# Alot of pictures of my fish friends.



## Cassandra90 (Aug 16, 2010)

My ten gallon tank.

















Ares, he is so cute.




































The tankmates 3 albino Cory cats.


----------



## mernincrazy8525 (Feb 28, 2011)

love your setup


----------



## Bettaluver4evr (Jan 21, 2011)

Wow, gorgeous betta! And I love cory's, they are too cute! And they put their 2 cents in.  Beautiful tank too! I see that bubblenest, happy boy!


----------



## Johnificent (Feb 21, 2010)

dam, that tanks looks so cool! looks like you got a happy and spoiled betta! hahahah, i wish i could spoil my bettas with giant tanks like that...  hahaha


----------



## Cassandra90 (Aug 16, 2010)

*55 gallon*

This is my 55 gallon tank.


----------



## mernincrazy8525 (Feb 28, 2011)

beautiful. stunning. I am literally bowing down to you as the master tank decorater.


----------



## Bettaluver4evr (Jan 21, 2011)

Amen to that! All hail Cassandra, master of all tank decor and beautiful fish. Hail! Hail! How may we serve you, master decorator? LOL.  So pretty! Love it.


----------



## Cassandra90 (Aug 16, 2010)

Thank you guys. I love my little boy Ares, I have had him for about a month now.

I am still trying to add more photos on this thread.


----------



## Cassandra90 (Aug 16, 2010)




----------



## Cassandra90 (Aug 16, 2010)

The secret is I just put in alot of plants....and tada it looks amazing.
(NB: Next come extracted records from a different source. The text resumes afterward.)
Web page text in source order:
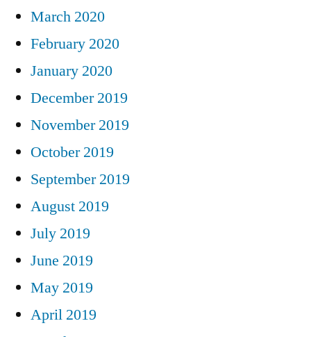
March 2020
February 2020
January 2020
December 2019
November 2019
October 2019
September 2019
August 2019
July 2019
June 2019
May 2019
April 2019
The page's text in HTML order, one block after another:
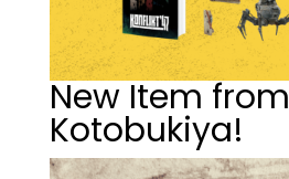
New Item from
Kotobukiya!

I am in the process of making my 55 gallon into a complete live planted tank.


----------



## Pekemom (Jan 27, 2011)

Cassandra~

How beautiful!! Your tank is so pretty!! I have both the bridge and the Asian lantern in my 5 gal - but it looks better in your ten!! Your boy is so handsome.


----------



## Cassandra90 (Aug 16, 2010)

Thank you. 
I used to have a 7 gallon that I had the lattern and bridge in.


----------



## Cassandra90 (Aug 16, 2010)

Does anyone know what that plant is in the last photo?


----------